People of Britain in a historic referendum on 24 June 2016 voted in favour of leaving European Union (EU). The referendum ‘to leave’ or ‘to be a member’ of EU saw 51.9% votes in favour compared to 48.1% in against. 
•    Referendum turnout was higher than at 2015 general election.
•    Northern Ireland, London and Scotland voted strongly to stay back with the EU while the Wales and the English shires backed Britain exit (Brexit) from the EU.
•    Prime Minister David Cameron announced his resignation from his position.
•    The pound fell to its lowest level against the dollar since 1985 as the markets reacted to the results.
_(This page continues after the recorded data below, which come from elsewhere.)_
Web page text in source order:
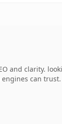
and clarity.
can trust.
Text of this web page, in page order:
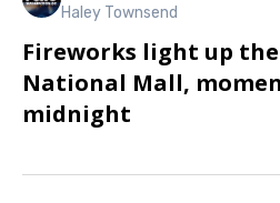
Haley Townsend
Fireworks light up
National Mall,
midnight
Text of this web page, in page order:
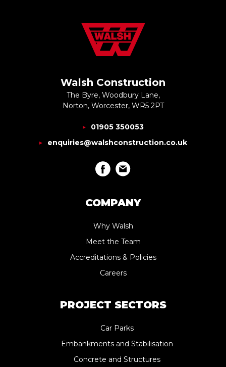
Walsh Construction
The Byre, Woodbury Lane,
Norton, Worcester, WR5 2PT
01905 350053
enquiries@walshconstruction.co.uk
COMPANY
Why Walsh
Meet the Team
Accreditations & Policies
Careers
PROJECT SECTORS
Car Parks
Embankments and Stabilisation
Concrete and Structures
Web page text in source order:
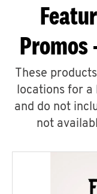
Promos
These
locations for a
and do not
not
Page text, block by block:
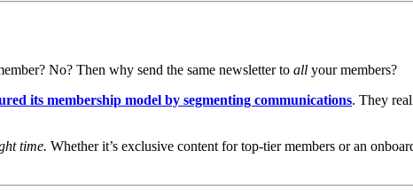
No? Then why send the same newsletter to all your members?
its membership model by segmenting communications. They
time. Whether it’s exclusive content for top-tier members or an
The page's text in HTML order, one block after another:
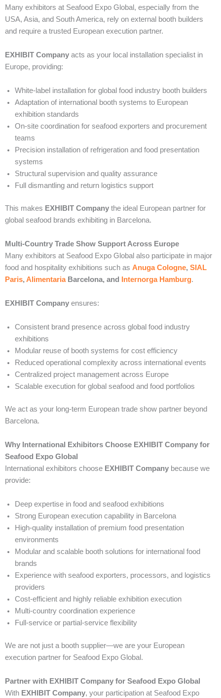
Many exhibitors at Seafood Expo Global, especially from the
USA, Asia, and South America, rely on external booth builders
and require a trusted European execution partner.
EXHIBIT Company acts as your local installation specialist in
Europe, providing:
White-label installation for global food industry booth builders
Adaptation of international booth systems to European
exhibition standards
On-site coordination for seafood exporters and procurement
teams
Precision installation of refrigeration and food presentation
systems
Structural supervision and quality assurance
Full dismantling and return logistics support
This makes EXHIBIT Company the ideal European partner for
global seafood brands exhibiting in Barcelona.
Multi-Country Trade Show Support Across Europe
Many exhibitors at Seafood Expo Global also participate in major
food and hospitality exhibitions such as Anuga Cologne, SIAL
Paris, AlimentariaBarcelona, and Internorga Hamburg.
EXHIBIT Company ensures:
Consistent brand presence across global food industry
exhibitions
Modular reuse of booth systems for cost efficiency
Reduced operational complexity across international events
Centralized project management across Europe
Scalable execution for global seafood and food portfolios
We act as your long-term European trade show partner beyond
Barcelona.
Why International Exhibitors Choose EXHIBIT Company for
Seafood Expo Global
International exhibitors choose EXHIBIT Company because we
provide:
Deep expertise in food and seafood exhibitions
Strong European execution capability in Barcelona
High-quality installation of premium food presentation
environments
Modular and scalable booth solutions for international food
brands
Experience with seafood exporters, processors, and logistics
providers
Cost-efficient and highly reliable exhibition execution
Multi-country coordination experience
Full-service or partial-service flexibility
We are not just a booth supplier—we are your European
execution partner for Seafood Expo Global.
Partner with EXHIBIT Company for Seafood Expo Global
With EXHIBIT Company, your participation at Seafood Expo
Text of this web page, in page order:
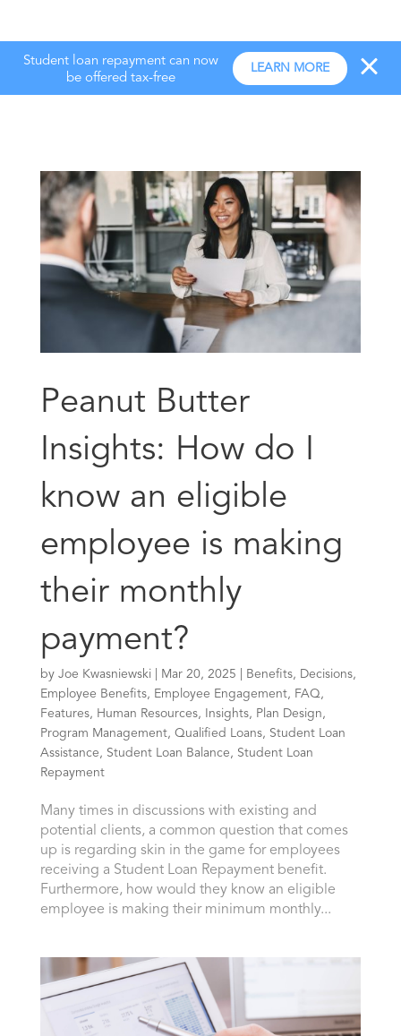
Student loan repayment can now
be offered tax-free
LEARN MORE
Peanut Butter
Insights: How do I
know an eligible
employee is making
their monthly
payment?
by Joe Kwasniewski Mar 20, 2025 Benefits, Decisions,
Employee Benefits, Employee Engagement, FAQ,
Features, Human Resources, Insights, Plan Design,
Program Management, Qualified Loans, Student Loan
Assistance, Student Loan Balance, Student Loan
Repayment
Many times in discussions with existing and
potential clients, a common question that comes
up is regarding skin in the game for employees
receiving a Student Loan Repayment benefit.
Furthermore, how would they know an eligible
employee is making their minimum monthly...
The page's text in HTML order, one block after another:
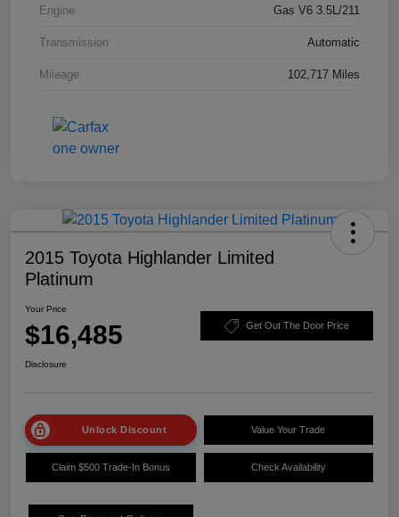
Engine Gas V6 3.5L/211
Transmission Automatic
Mileage 102,717 Miles
2015 Toyota Highlander Limited
Platinum
Your Price
$16,485 Get Out The Door Price
Disclosure
Unlock Discount Value Your Trade
Claim $500 Trade-In Bonus Check Availability

It fell by 3% within moments of the first result showing a strong result for Leave in Sunderland and fell as much as 6.5% against the euro.
•    The departure of the bloc's second biggest economy would weaken Europe's unity and stability which is already grappling with the Greek financial crisis and a massive influx of refugees.
•    It triggered fall in major markets like Japan’s Nikkei fell by 7.5% whereas Singapore’s Strait Times fell by 2.5%. Even the stock markets of China, Taiwan and South Korea registered a fall between 2-4%.
•    Internationally, prices of oil tumbled but the prices of gold rose sharply.
•    The benchmark 30-share BSE Sensex index fell as much as 4.04 percent or 1090.9 points in early trade to a day’s low of 25,911.33 points.
•    The Indian rupee fell to 68.14 against the dollar, its lowest level since February 2016, later it crawled to 67.79.
•    Productivity and GDP per person of the UK would be lower as the costs would substantially outweigh any potential benefit of leaving the EU.
•    It may lead to disintegration of United Kingdom as an entity because Scotland may again ask for a referendum to be a part of EU as it had a referendum on 19 September 2014.
•    Other nations of the 28 nation bloc, now 27 with exit of Britain, may call for a referendum giving rise to protectionism and ultra-nationalism which is getting hardened across the world.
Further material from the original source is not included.